Inicjatywa „Let’s make a meal of it” została zaprojektowana tak, aby ograniczyć te straty i jednocześnie przekierować nadmiar produktów do organizacji pomocowych.

W ramach projektu powstała także nowa koalicja – Alliance Food Sourcing. W jej skład wchodzą nie tylko supermarkety, ale też dostawcy, firmy logistyczne i organizacje charytatywne.

Celem grupy jest nie tylko redystrybucja nadmiarowej żywności, ale też wprowadzenie realnych zmian w sposobie gospodarowania zasobami w całym łańcuchu dostaw.

Przykłady działań? Skrawki warzyw zostaną przekształcone w zupy, pozostałości sosów – pakowane do dużych opakowań i przekazywane kuchniom społecznym, a nadmiar mąki i cukru posłuży do produkcji herbatników.


Dyrektorzy generalni supermarketów komentują: „To dopiero początek”

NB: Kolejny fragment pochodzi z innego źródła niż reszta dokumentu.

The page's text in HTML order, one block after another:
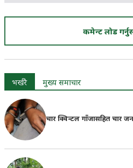
कमेन्ट लोड
भर्खरै मुख्य समाचार
चार क्विन्टल गाँजासहित चार
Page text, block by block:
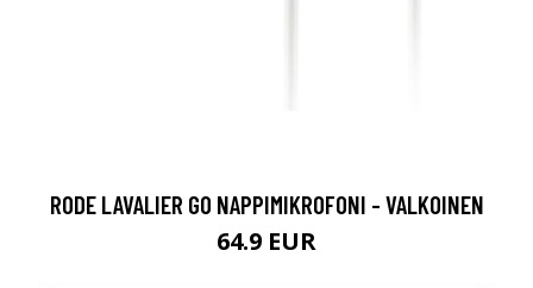
RODE LAVALIER GO NAPPIMIKROFONI - VALKOINEN
64.9 EUR
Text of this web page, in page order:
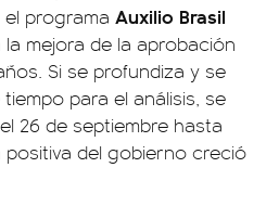
el programa Auxilio Brasil
mejora de la aprobación
Si se profundiza y se
para el análisis, se
26 de septiembre hasta
del gobierno creció
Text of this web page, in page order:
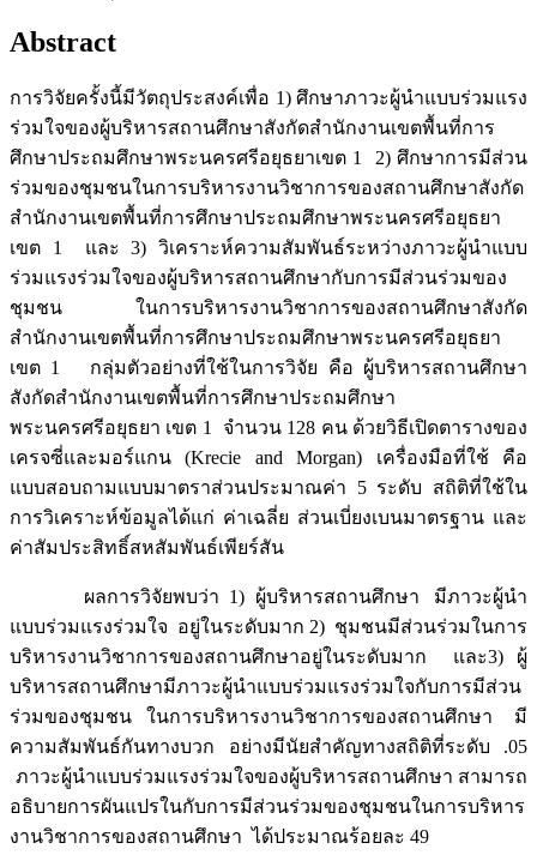
Abstract
การวิจัยครั้งนี้มีวัตถุประสงค์เพื่อ 1) ศึกษาภาวะผู้นำแบบร่วมแรง
ร่วมใจของผู้บริหารสถานศึกษาสังกัดสำนักงานเขตพื้นที่การ
ศึกษาประถมศึกษาพระนครศรีอยุธยาเขต 1 2) ศึกษาการมีส่วน
ร่วมของชุมชนในการบริหารงานวิชาการของสถานศึกษาสังกัด
สำนักงานเขตพื้นที่การศึกษาประถมศึกษาพระนครศรีอยุธยา
เขต 1 และ 3) วิเคราะห์ความสัมพันธ์ระหว่างภาวะผู้นำแบบ
ร่วมแรงร่วมใจของผู้บริหารสถานศึกษากับการมีส่วนร่วมของ
ชุมชน ในการบริหารงานวิชาการของสถานศึกษาสังกัด
สำนักงานเขตพื้นที่การศึกษาประถมศึกษาพระนครศรีอยุธยา
เขต 1 กลุ่มตัวอย่างที่ใช้ในการวิจัย คือ ผู้บริหารสถานศึกษา
สังกัดสำนักงานเขตพื้นที่การศึกษาประถมศึกษา
พระนครศรีอยุธยา เขต 1 จำนวน 128 คน ด้วยวิธีเปิดตารางของ
เครจซี่และมอร์แกน (Krecie and Morgan) เครื่องมือที่ใช้ คือ
แบบสอบถามแบบมาตราส่วนประมาณค่า 5 ระดับ สถิติที่ใช้ใน
การวิเคราะห์ข้อมูลได้แก่ ค่าเฉลี่ย ส่วนเบี่ยงเบนมาตรฐาน และ
ค่าสัมประสิทธิ์สหสัมพันธ์เพียร์สัน
ผลการวิจัยพบว่า 1) ผู้บริหารสถานศึกษา มีภาวะผู้นำ
แบบร่วมแรงร่วมใจ อยู่ในระดับมาก 2) ชุมชนมีส่วนร่วมในการ
บริหารงานวิชาการของสถานศึกษาอยู่ในระดับมาก และ3) ผู้
บริหารสถานศึกษามีภาวะผู้นำแบบร่วมแรงร่วมใจกับการมีส่วน
ร่วมของชุมชน ในการบริหารงานวิชาการของสถานศึกษา มี
ความสัมพันธ์กันทางบวก อย่างมีนัยสำคัญทางสถิติที่ระดับ .05
ภาวะผู้นำแบบร่วมแรงร่วมใจของผู้บริหารสถานศึกษา สามารถ
อธิบายการผันแปรในกับการมีส่วนร่วมของชุมชนในการบริหาร
งานวิชาการของสถานศึกษา ได้ประมาณร้อยละ 49

Zaangażowanie czterech największych sieci detalicznych pokazuje, że branża spożywcza może działać wspólnie, nawet w tak konkurencyjnym środowisku.

Simon Roberts, dyrektor generalny Sainsbury’s, podkreślił: „W Sainsbury’s wierzymy, że każdy powinien mieć dostęp do dobrej jakości jedzenia.

To przełomowy moment dla naszej branży – pokazuje, jak wiele można osiągnąć, jeśli połączy się siły”.

W podobnym tonie wypowiadają się szefowie pozostałych sieci. Matthew Barnes z Tesco wskazał, że współpraca z FareShare to szansa na trwałe zmiany, a Rami Baitiéh z Morrisons zauważył, że jako producent i detalista żywności firma czuje się odpowiedzialna za cały łańcuch – „od pola do talerza”.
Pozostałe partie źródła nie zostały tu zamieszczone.